During her five years of racing—between 1944 and 1948— Gallorette won or placed in 54 of her 72 starts. She competed against future Hall of Famers Armed and Stymie, as well as U.S. Triple Crown champion Assault. Blood-Horse magazine describes the years during which Gallorette ran as one of the deepest handicap divisions ever seen in American thoroughbred racing.

==Honors==

Gallorette was voted Champion female horse for 1946. In a poll among members of the American Trainers Association, conducted in 1955 by Delaware Park Racetrack, she was voted the greatest filly in American racing history. In 1962, she was inducted into the National Museum of Racing and Hall of Fame, where her portrait by Richard Stone Reeves is part of the museum's collection.

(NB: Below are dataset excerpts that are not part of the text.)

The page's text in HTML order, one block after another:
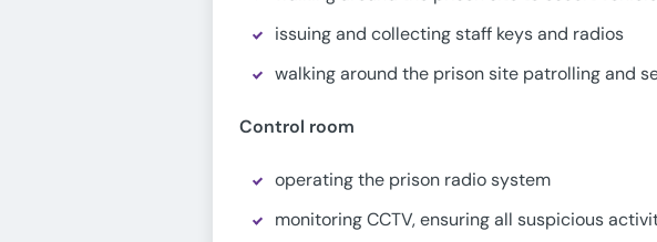
issuing and collecting staff keys and radios
walking around the prison site patrolling and
Control room
operating the prison radio system
monitoring CCTV, ensuring all suspicious
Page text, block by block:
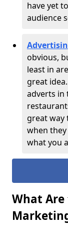
have yet
audience
obvious,
least in
great
adverts in
great
when
what you
What Are
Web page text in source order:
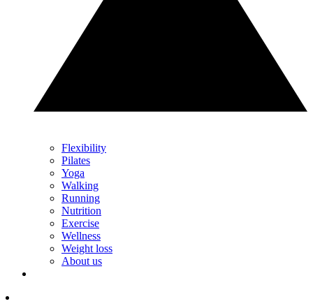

In The Blood-Horse ranking of the top 100 U.S. thoroughbred champions of the 20th Century, Gallorette is ranked #45. She is ranked as the third highest female horse in the century. The highest ranked female, at #35, is Ruffian.

Pimlico Race Course named a Graded stakes race in her honor. The Gallorette Handicap is run annually on the same card as the Preakness Stakes.

==The Complete ATA Poll==

1. Gallorette -- (1942) -- 72:21-20-13 --- $445,000
2. Twilight Tear -- (1941) -- 24:18-2-2 --- $202,165
3. Regret -- (1912) -- 11:9-1-0 --- $35,093
4. Top Flight -- (1929) -- 16:12-0-0 --- $275,900
5. Miss Woodford -- (1880) -- 48:37-7-2 --- $118,270
6. Busher -- (1942) -- 21:15-3-1 --- $334,035
7. Beldame -- (1901) -- 31:17-6-4 --- $102,570
8. Princess Doreen -- (1921) -- 94:34-15-17 --- $174,745
9. Bewitch - - (1945) -- 55:20-10-11 --- $462,605*
10. Imp -- (1894) -- 171:62-35-29 --- $70,119
- surpassed Gallorette's earnings

==Broodmare==

Gallorette retired after the 1948 season as the all-time leading money winner among females. Although not one of the great broodmares, she did produce two stakes-winning fillies, and among her descendants are the U.S. Horses of the Year Saint Liam and Gun Runner (horse).

Gallorette died at the age of 17 at Moore's Virginia farm in 1959. In her career, she earned $445,535.

Eddie "Cocky" Simms, who broke Gallorette and worked with her for her trainer Ed Christmas, told Blood-Horse, "She's not only the greatest mare, but the greatest Maryland-bred of any sex...She had a long, tough, career as a race mare, but if the jocks would have ridden her as instructed, she would have won a million instead of half a million."